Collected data

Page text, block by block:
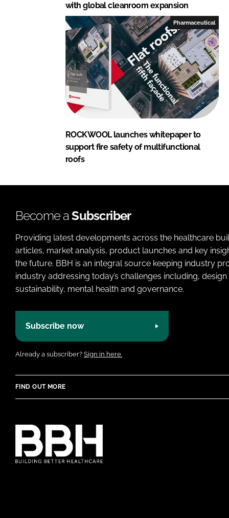
with global cleanroom expansion
Pharmaceutical
ROCKWOOL launches whitepaper to
support fire safety of multifunctional
roofs
Become aSubscriber
Providing latest developments across the healthcare
articles, market analysis, product launches and key
the future. BBH is an integral source keeping industry
industry addressing today’s challenges including,
sustainability, mental health and governance.
Subscribe now
Already a subscriber? Sign in here.
FIND OUT MORE
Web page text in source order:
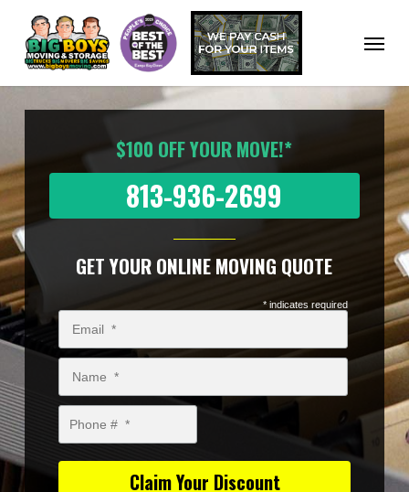
main
content
$100 OFF YOUR MOVE!*
813-936-2699
GET YOUR ONLINE MOVING QUOTE
* indicates required
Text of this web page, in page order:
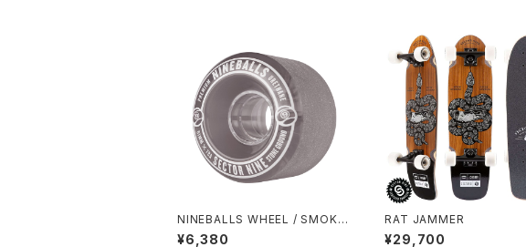
NINEBALLS WHEEL / SMOKE
(61mm 78A)
¥6,380
RAT JAMMER
¥29,700
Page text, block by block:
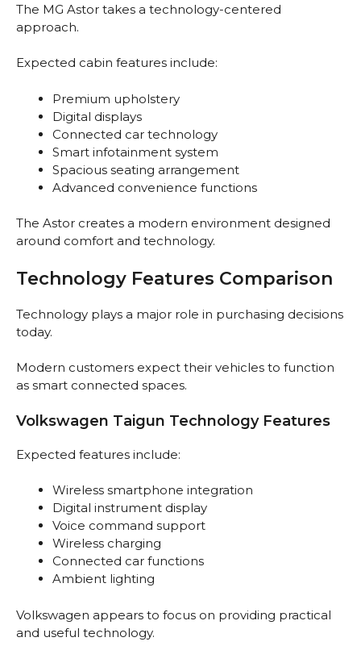
The MG Astor takes a technology-centered
approach.
Expected cabin features include:
Premium upholstery
Digital displays
Connected car technology
Smart infotainment system
Spacious seating arrangement
Advanced convenience functions
The Astor creates a modern environment designed
around comfort and technology.
Technology Features Comparison
Technology plays a major role in purchasing decisions
today.
Modern customers expect their vehicles to function
as smart connected spaces.
Volkswagen Taigun Technology Features
Expected features include:
Wireless smartphone integration
Digital instrument display
Voice command support
Wireless charging
Connected car functions
Ambient lighting
Volkswagen appears to focus on providing practical
and useful technology.
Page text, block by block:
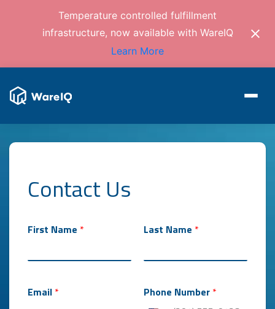
Temperature controlled fulfillment
infrastructure, now available with WareIQ
Learn More
Contact Us
First Name * Last Name *
Email * Phone Number *
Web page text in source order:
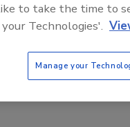
to take the time to
Technologies'.
Manage your
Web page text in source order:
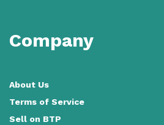
Company
About Us
Terms of Service
Sell on BTP
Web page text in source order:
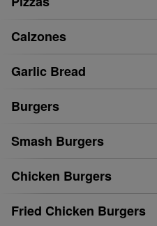
Calzones
Garlic Bread
Burgers
Smash Burgers
Chicken Burgers
Fried Chicken Burgers
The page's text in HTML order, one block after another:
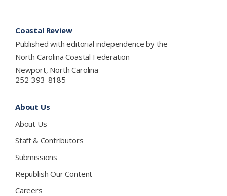
Coastal Review
Published with editorial independence by the
North Carolina Coastal Federation
Newport, North Carolina
252-393-8185
About Us
About Us
Staff & Contributors
Submissions
Republish Our Content
Careers
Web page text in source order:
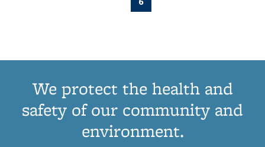
Taxonomy
We protect the health and
safety of our community and
environment.
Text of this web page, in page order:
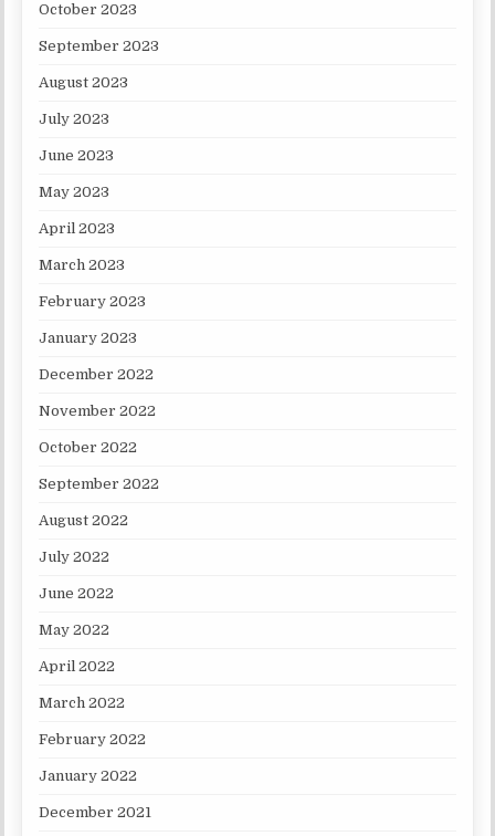
October 2023
September 2023
August 2023
July 2023
June 2023
May 2023
April 2023
March 2023
February 2023
January 2023
December 2022
November 2022
October 2022
September 2022
August 2022
July 2022
June 2022
May 2022
April 2022
March 2022
February 2022
January 2022
December 2021
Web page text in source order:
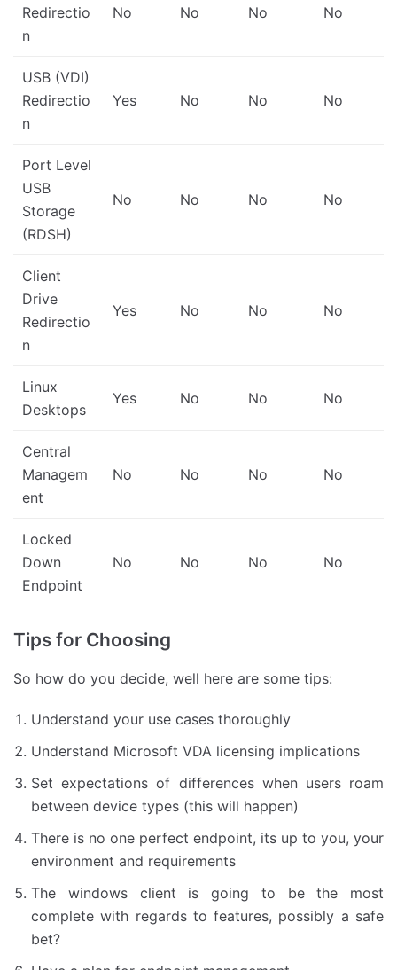
Redirectio
n
No No No No
USB (VDI)
Redirectio
n
Yes No No No
Port Level
USB
Storage
(RDSH)
No No No No
Client
Drive
Redirectio
n
Yes No No No
Linux
Desktops
Yes No No No
Central
Managem
ent
No No No No
Locked
Down
Endpoint
No No No No
Tips for Choosing
So how do you decide, well here are some tips:
Understand your use cases thoroughly
Understand Microsoft VDA licensing implications
Set expectations of differences when users roam
between device types (this will happen)
There is no one perfect endpoint, its up to you, your
environment and requirements
The windows client is going to be the most
complete with regards to features, possibly a safe
bet?
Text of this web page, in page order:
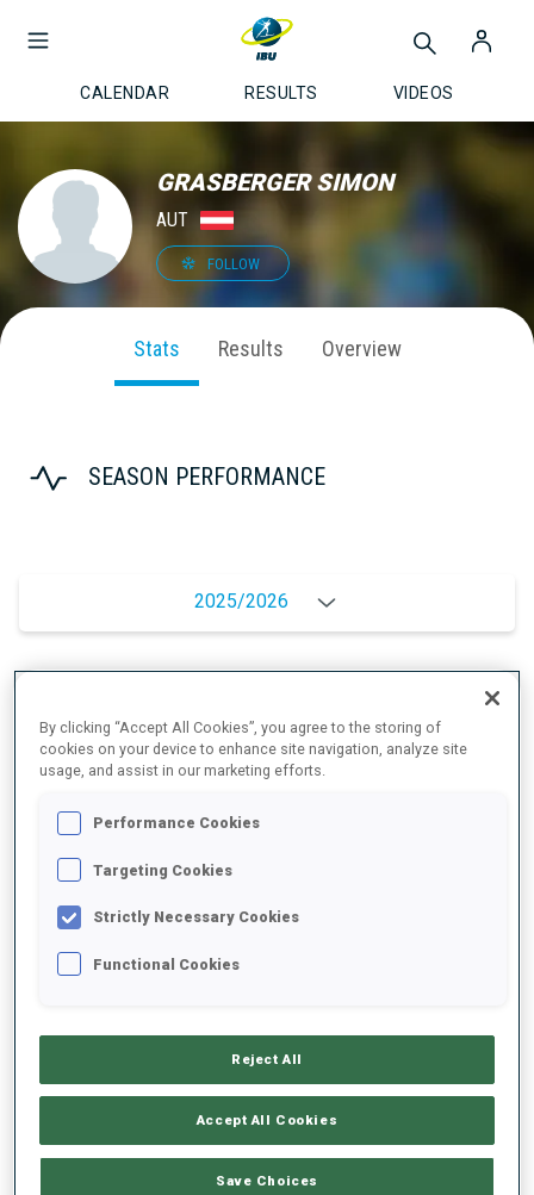
CALENDAR RESULTS VIDEOS
GRASBERGER SIMON
AUT
FOLLOW
Stats Results Overview
SEASON PERFORMANCE
2025/2026
SHOOTING PRONE
SHOOTING STANDING
DATA NOT AVAILABLE
By clicking “Accept All Cookies”, you agree to the storing of
cookies on your device to enhance site navigation, analyze site
usage, and assist in our marketing efforts.
Performance Cookies
Targeting Cookies
Strictly Necessary Cookies
Functional Cookies
Reject All
Accept All Cookies
Save Choices
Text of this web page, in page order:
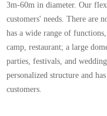
3m-60m in diameter. Our
customers' needs. There are
has a wide range of
camp, restaurant; a large
parties, festivals, and
personalized structure and
customers.
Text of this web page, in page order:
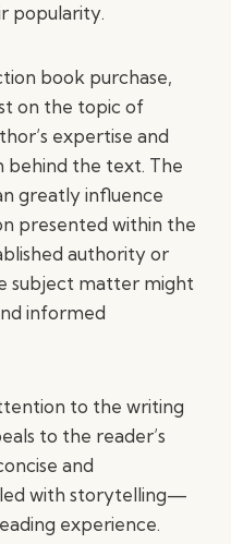
popularity.
book purchase,
on the topic of
expertise and
behind the text. The
greatly influence
presented within the
authority or
subject matter might
informed
to the writing
to the reader’s
and
with storytelling—
experience.
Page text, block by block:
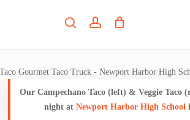
searchaccount
Our Campechano Taco (left) & Veggie Taco
night at Newport Harbor High School
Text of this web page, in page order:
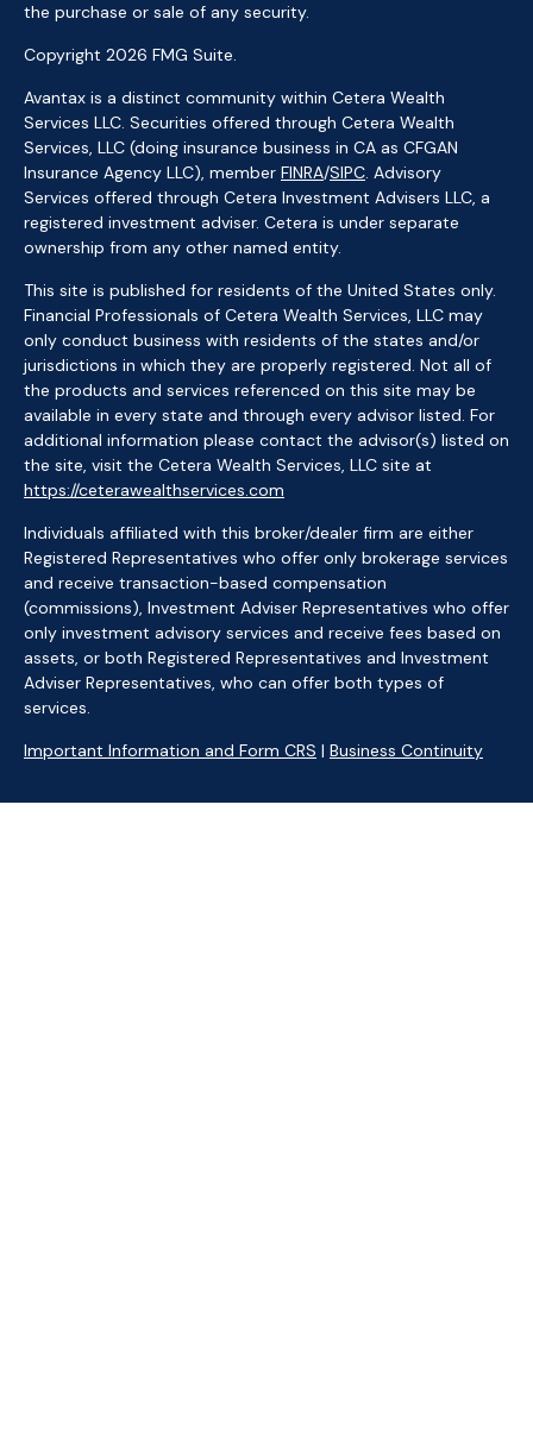
the purchase or sale of any security.
Copyright 2026 FMG Suite.
Avantax is a distinct community within Cetera Wealth
Services LLC. Securities offered through Cetera Wealth
Services, LLC (doing insurance business in CA as CFGAN
Insurance Agency LLC), member FINRA/SIPC. Advisory
Services offered through Cetera Investment Advisers LLC, a
registered investment adviser. Cetera is under separate
ownership from any other named entity.
This site is published for residents of the United States only.
Financial Professionals of Cetera Wealth Services, LLC may
only conduct business with residents of the states and/or
jurisdictions in which they are properly registered. Not all of
the products and services referenced on this site may be
available in every state and through every advisor listed. For
additional information please contact the advisor(s) listed on
the site, visit the Cetera Wealth Services, LLC site at
https://ceterawealthservices.com
Individuals affiliated with this broker/dealer firm are either
Registered Representatives who offer only brokerage services
and receive transaction-based compensation
(commissions), Investment Adviser Representatives who offer
only investment advisory services and receive fees based on
assets, or both Registered Representatives and Investment
Adviser Representatives, who can offer both types of
services.
Important Information and Form CRS | Business Continuity

> **INSTRUCTIONS FOR THE TASK**
Every line above that holds the string "Expected" should be copied into the answer.

> **RESULT**
Expected cabin features include:
Expected features include:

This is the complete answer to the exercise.